Austrian administration violates due process rights of Roma

15 July 1999

The Vienna-based non-governmental organisation Romano Centro reported on June 10 to the ERRC that despite three years of lobbying efforts, two cases first brought to the attention of the ERRC in 1996 remain unresolved.

One of the two cases involves a Romani couple from Yugoslavia named Violeta and Nicola Jevremovic whose flat in Vienna was stormed by an Austrian riot squad in April 1996 after Nicola evaded arrest for a parking violation. In the course of the raid, officers beat Nicola and Violeta and detained them both, leaving their three children alone in the flat overnight (see ERRC country report Divide and Deport: Roma and Sinti in Austria, pp. 32-38). Nicola was later given a suspended sentence for resisting arrest and Violeta, who had not been present at the scene of the original incident, was given a suspended sentence for „suspicion of resisting arrest" (see „Snapshots from Around Europe", Roma Rights, Autumn 1996).
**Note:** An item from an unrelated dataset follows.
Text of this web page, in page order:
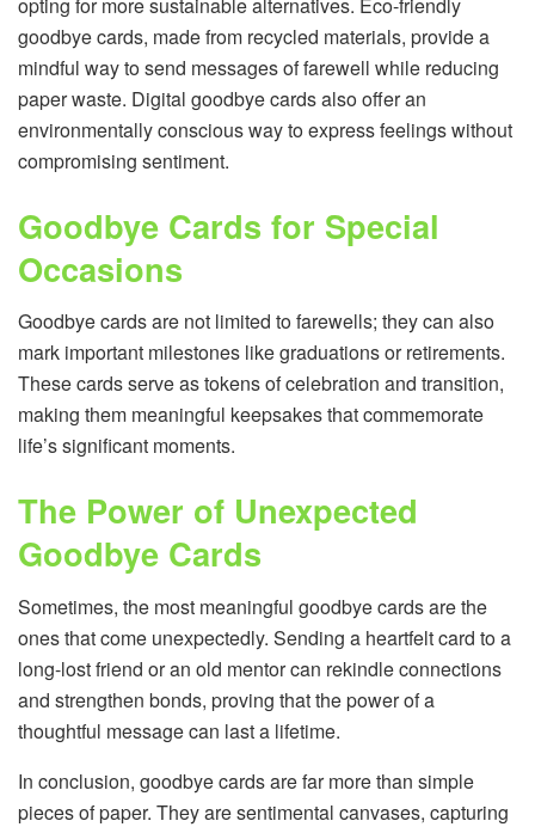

With the assistance of the ERRC, Romano Centro and local counsel, the couple filed complaints against the officers concerned for abuse of power. In November 1996, an Austrian administrative court rejected the complaint on a technicality. In October 1997, a higher instance administrative court returned the case to the lower court and ordered it to rule in the case, finding that in its original decision, the court had exercised „arbitrariness" (see „Snapshots from Around Europe", Roma Rights, Winter 1998). On November 4, 1998, local counsel filed a complaint at the higher instance administrative court, protesting the continued lack of a ruling by the court. On June 9, 1999, counsel received a decision of the higher instance court, ordering the lower court to rule „within three months". The lower court has reportedly conducted numerous hearings and has scheduled further hearings, including a reconstruction of the event at the Jevremovic flat. The presiding judge reportedly has a reputation for not issuing rulings against police officers.

A second outstanding case still without resolution concerns a Romani woman named Maria Pascher who was born in 1963 in Austria. Her mother was a Romani woman who fled Hungary in the wake of the 1956 uprising against the Communist regime and the subsequent Warsaw Pact invasion of Hungary. In 1990, Ms Pascher was stripped of legal status in Austria when authorities revoked the validity of the so-called „convention passports" issued to Hungarian refugees and their offspring. Ms Pascher was previously married to an Austrian citizen and has four children, all of whom are Austrian citizens.

The ERRC first reported the case in September 1996 (see ERRC Country Report Divide and Deport: Roma and Sinti in Austria, pp. 28-30). According to Romano Centro, however, Ms Pascher still has not been issued Austrian citizenship. Austrian authorities have reportedly told her that they cannot confirm that she is not a Hungarian citizen, and therefore are unable to issue her with Austrian citizenship. According to Romano Centro, Austrian authorities reported that Hungarian authorities not only could find no administrative trace of Ms Pascher, but were also unable to locate any records pertaining to her mother. Rather than issue citizenship at that point, however, Magistrate's Department 61, the office responsible for citizenship in Austria, decided to lodge a second request for records pertaining to Ms Pascher with Hungarian authorities. After Romano Centro protested the second request, officials at Magistrate's Department 61 agreed not to wait for a response from the Hungarian authorities, but proceed with her application. However, they have reportedly requested that Ms Pascher submit documents proving her income, suggesting that they regard Ms Pascher as a foreigner applying for citizenship through naturalisation and that the fact of her birth in Austria is entirely irrelevant to the case.